- Film poster
- Directed by: Aji John
- Screenplay by: Jayan-Sunoj
- Produced by: Joy Thomas Sakthikulangara
- Starring: Anoop Menon Meghna Raj Jayasurya
- Narrated by: Mohanlal
- Cinematography: S.B.Prijith
- Edited by: Shamjith
- Music by: Ratheesh Vegha
- Distributed by: Jithin Arts
- Release date: 29 June 2012;
- Country: India
- Language: Malayalam

= Namukku Parkkan =

Namukku Parkkan is a 2012 Malayalam film directed by Aji John, starring Anoop Menon and Meghna Raj in the lead roles. Jayasurya makes a pivotal guest appearance while Mohanlal makes a vocal appearance in the film.

==Plot==
Namukku Parkkan reflects the realities of a middle-class Malayali family. Rajeev is a veterinary surgeon and his wife, Renuka, is a primary school teacher. They have two school-going daughters. They lead a happy and contended life and dream of owning a house that is beyond their means. They live in a small rented house and don't have a proper bathroom. One day, somebody peeps in when Renuka is bathing. They have plans for their ideal house, a house merging with nature, with lots of trees and a lovely garden and cattle roaming the compound. All others in their family own houses.

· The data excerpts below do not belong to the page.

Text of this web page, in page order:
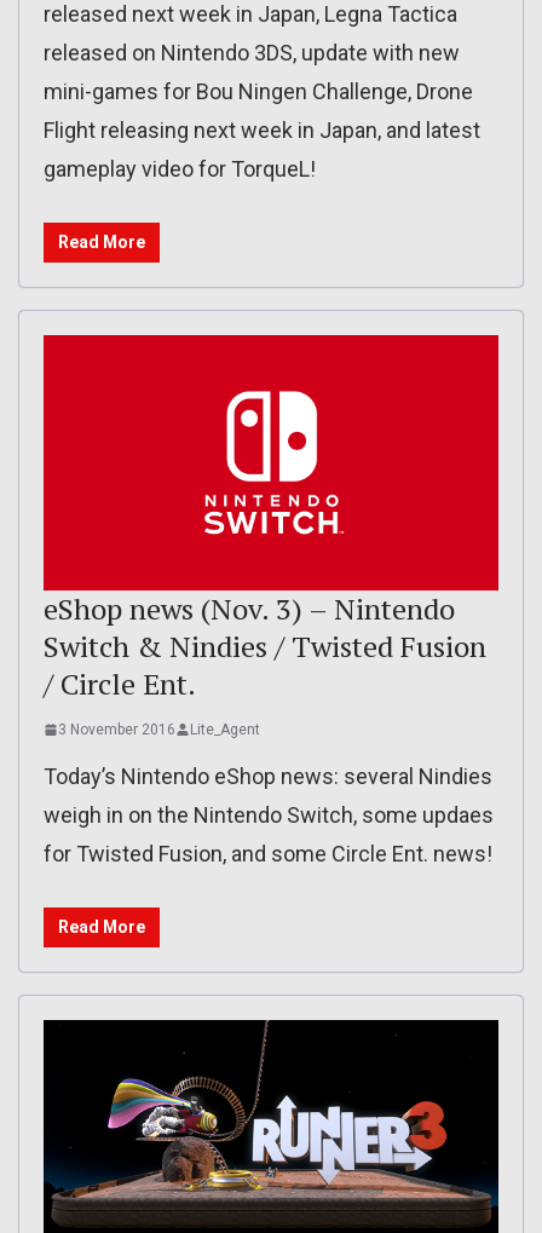
released next week in Japan, Legna Tactica
released on Nintendo 3DS, update with new
mini-games for Bou Ningen Challenge, Drone
Flight releasing next week in Japan, and latest
gameplay video for TorqueL!
Read More
eShop news (Nov. 3) – Nintendo
Switch & Nindies / Twisted Fusion
/ Circle Ent.
3 November 2016 Lite_Agent
Today’s Nintendo eShop news: several Nindies
weigh in on the Nintendo Switch, some updaes
for Twisted Fusion, and some Circle Ent. news!
Read More
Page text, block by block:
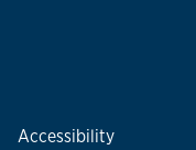
Accessibility
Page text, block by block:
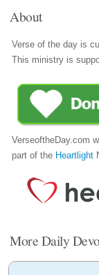
About
Verse of the day is
This ministry is
VerseoftheDay.com
part of the Heartlight
More Daily
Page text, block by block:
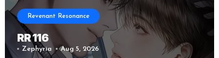
Revenant Resonance
RR 116
Zephyria Aug 5, 2026
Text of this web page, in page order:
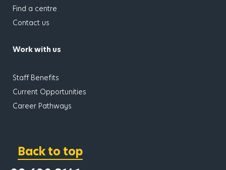
Find a centre
Contact us
Work with us
Staff Benefits
Current Opportunities
Career Pathways
Back to top
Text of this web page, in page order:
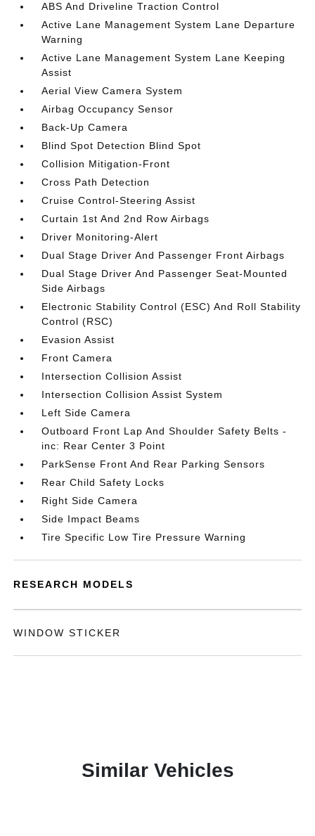
ABS And Driveline Traction Control
Active Lane Management System Lane Departure
Warning
Active Lane Management System Lane Keeping
Assist
Aerial View Camera System
Airbag Occupancy Sensor
Back-Up Camera
Blind Spot Detection Blind Spot
Collision Mitigation-Front
Cross Path Detection
Cruise Control-Steering Assist
Curtain 1st And 2nd Row Airbags
Driver Monitoring-Alert
Dual Stage Driver And Passenger Front Airbags
Dual Stage Driver And Passenger Seat-Mounted
Side Airbags
Electronic Stability Control (ESC) And Roll Stability
Control (RSC)
Evasion Assist
Front Camera
Intersection Collision Assist
Intersection Collision Assist System
Left Side Camera
Outboard Front Lap And Shoulder Safety Belts -
inc: Rear Center 3 Point
ParkSense Front And Rear Parking Sensors
Rear Child Safety Locks
Right Side Camera
Side Impact Beams
Tire Specific Low Tire Pressure Warning
RESEARCH MODELS
WINDOW STICKER
Similar Vehicles
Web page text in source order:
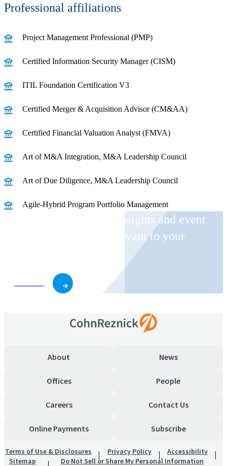
Professional affiliations
Project Management Professional (PMP)
Certified Information Security Manager (CISM)
ITIL Foundation Certification V3
Certified Merger & Acquisition Advisor (CM&AA)
Certified Financial Valuation Analyst (FMVA)
Art of M&A Integration, M&A Leadership Council
Art of Due Diligence, M&A Leadership Council
Agile-Hybrid Program Portfolio Management
Receive CohnReznick insights and event
invitations on topics relevant to your
About News
Offices People
Careers Contact Us
Online Payments Subscribe
Terms of Use & Disclosures Privacy Policy
Accessibility
Sitemap
Do Not Sell or Share My Personal Information
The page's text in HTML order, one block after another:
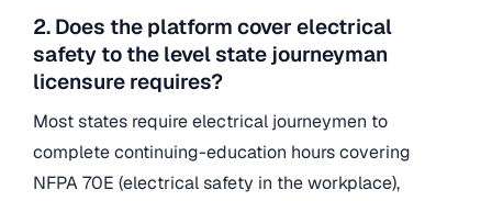
2. Does the platform cover electrical
safety to the level state journeyman
licensure requires?
Most states require electrical journeymen to
complete continuing-education hours covering
NFPA 70E (electrical safety in the workplace),
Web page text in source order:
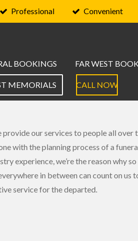
Professional Convenient
BOOKINGS FAR WEST
MEMORIALS CALL NOW
our services to people all over
with the planning process of a
experience, we’re the reason why
in between can count on us
service for the departed.
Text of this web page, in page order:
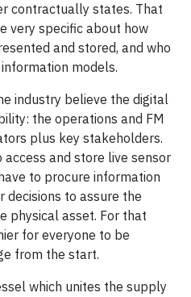
contractually states. That
very specific about how
and stored, and who
models.
industry believe the digital
the operations and FM
plus key stakeholders.
and store live sensor
to procure information
to assure the
physical asset. For that
for everyone to be
from the start.
which unites the supply
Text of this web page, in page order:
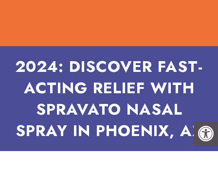
2024: DISCOVER FAST-
ACTING RELIEF WITH
SPRAVATO NASAL
SPRAY IN PHOENIX, AZ
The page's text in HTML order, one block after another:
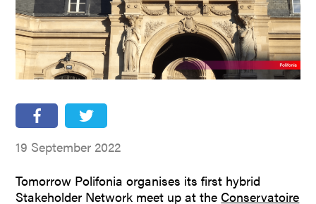
Stakeholders
Press
19 September 2022
Tomorrow Polifonia organises its first hybrid
Stakeholder Network meet up at the Conservatoire
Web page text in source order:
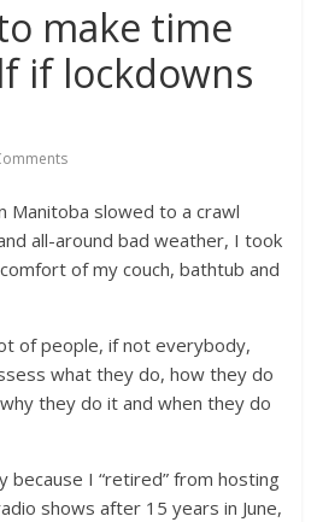
make time
if lockdowns
Manitoba slowed to a crawl
all-around bad weather, I took
of my couch, bathtub and
of people, if not everybody,
what they do, how they do
they do it and when they do
because I “retired” from hosting
shows after 15 years in June,
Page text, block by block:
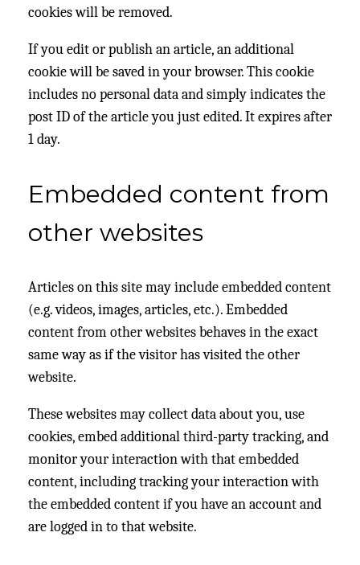
cookies will be removed.
If you edit or publish an article, an additional
cookie will be saved in your browser. This cookie
includes no personal data and simply indicates the
post ID of the article you just edited. It expires after
1 day.
Embedded content from
other websites
Articles on this site may include embedded content
(e.g. videos, images, articles, etc.). Embedded
content from other websites behaves in the exact
same way as if the visitor has visited the other
website.
These websites may collect data about you, use
cookies, embed additional third-party tracking, and
monitor your interaction with that embedded
content, including tracking your interaction with
the embedded content if you have an account and
are logged in to that website.

Rajeev is served with a note to vacate the house. He asks for some grace period till he finds a new house. An unexpected incident in his life makes it inevitable for him to build a house. He sets out on a journey to own a house and the realities he encounters in his journey form the rest of the story. C.I. Velu Nagarajan, a Karnataka police officer residing in Kerala, "helps" Rajeev and the rest of the story is the other incidents he faces.

==Reception==
The music rights of the movie was obtained by Sathyam Audios for a record price close to ₹13 lakh, which is the highest price in Malayalam film industry, beating the previous record of Urumi. The movie as a whole was rated as average by Sify and Rediff reviews, with Rediff calling Anoop Menon's acting impressive.